## BRIEF
Work through the entries below line by line and give the number of lines with the string "studio", nothing else.

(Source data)
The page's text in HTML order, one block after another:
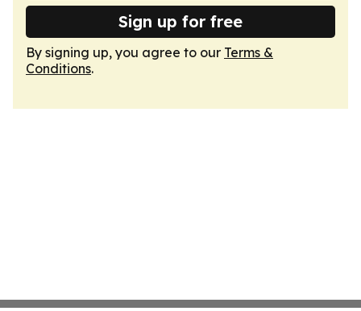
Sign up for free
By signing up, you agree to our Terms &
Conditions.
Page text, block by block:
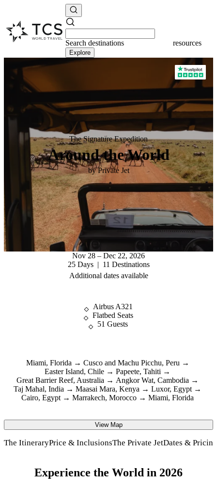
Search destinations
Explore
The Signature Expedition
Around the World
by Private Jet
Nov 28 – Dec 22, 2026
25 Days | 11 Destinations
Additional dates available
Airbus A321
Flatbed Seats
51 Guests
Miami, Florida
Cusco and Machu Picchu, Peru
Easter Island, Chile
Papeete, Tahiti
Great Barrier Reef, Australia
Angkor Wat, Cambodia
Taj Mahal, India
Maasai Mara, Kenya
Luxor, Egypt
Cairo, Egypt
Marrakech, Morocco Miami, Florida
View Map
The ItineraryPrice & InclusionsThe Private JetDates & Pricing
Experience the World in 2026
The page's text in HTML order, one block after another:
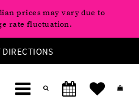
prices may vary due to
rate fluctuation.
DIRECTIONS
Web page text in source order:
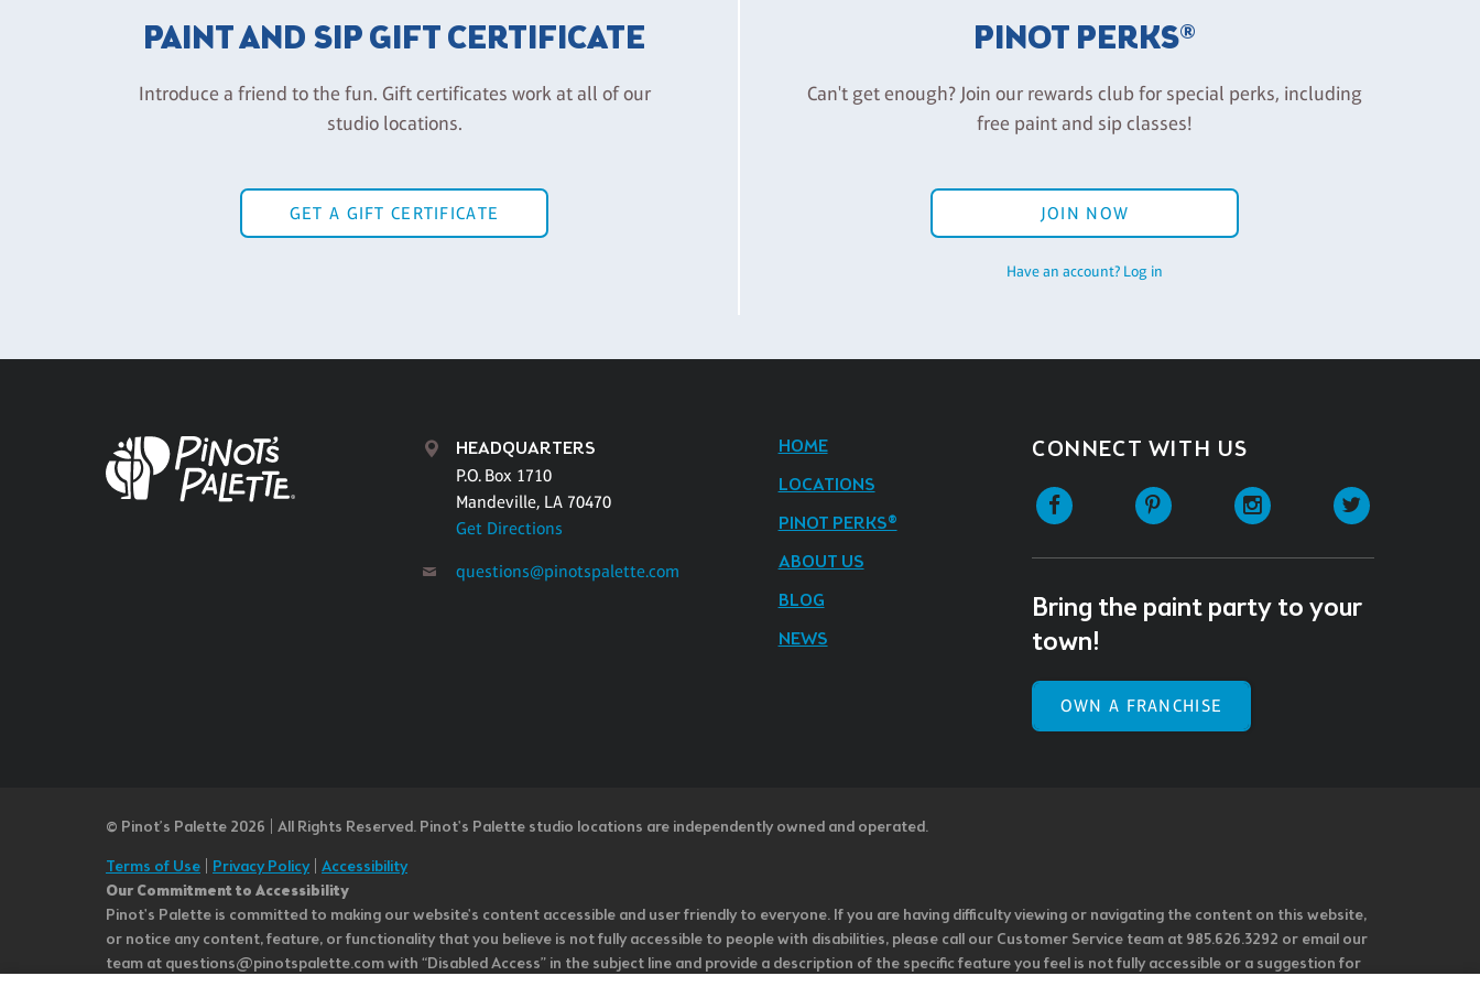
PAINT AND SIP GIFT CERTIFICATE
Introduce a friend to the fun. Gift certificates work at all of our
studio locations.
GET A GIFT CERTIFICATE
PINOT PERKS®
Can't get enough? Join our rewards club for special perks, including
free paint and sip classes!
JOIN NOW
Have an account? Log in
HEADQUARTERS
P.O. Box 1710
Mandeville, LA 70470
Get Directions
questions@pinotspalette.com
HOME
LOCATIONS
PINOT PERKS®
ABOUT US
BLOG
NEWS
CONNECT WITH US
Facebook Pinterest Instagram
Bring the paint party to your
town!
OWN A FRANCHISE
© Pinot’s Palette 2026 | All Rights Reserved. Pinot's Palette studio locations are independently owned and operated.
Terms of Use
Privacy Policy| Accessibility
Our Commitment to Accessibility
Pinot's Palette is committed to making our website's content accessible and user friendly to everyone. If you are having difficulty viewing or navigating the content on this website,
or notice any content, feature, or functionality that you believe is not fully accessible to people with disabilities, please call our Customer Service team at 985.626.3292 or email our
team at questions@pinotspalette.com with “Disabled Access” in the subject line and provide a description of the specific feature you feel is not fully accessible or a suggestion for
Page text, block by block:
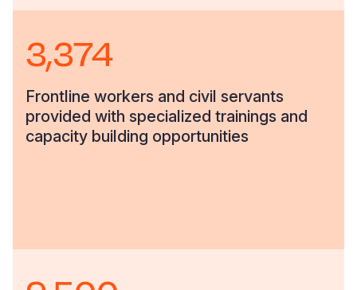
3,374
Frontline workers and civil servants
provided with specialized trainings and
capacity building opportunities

## EXERCISE RESULT
2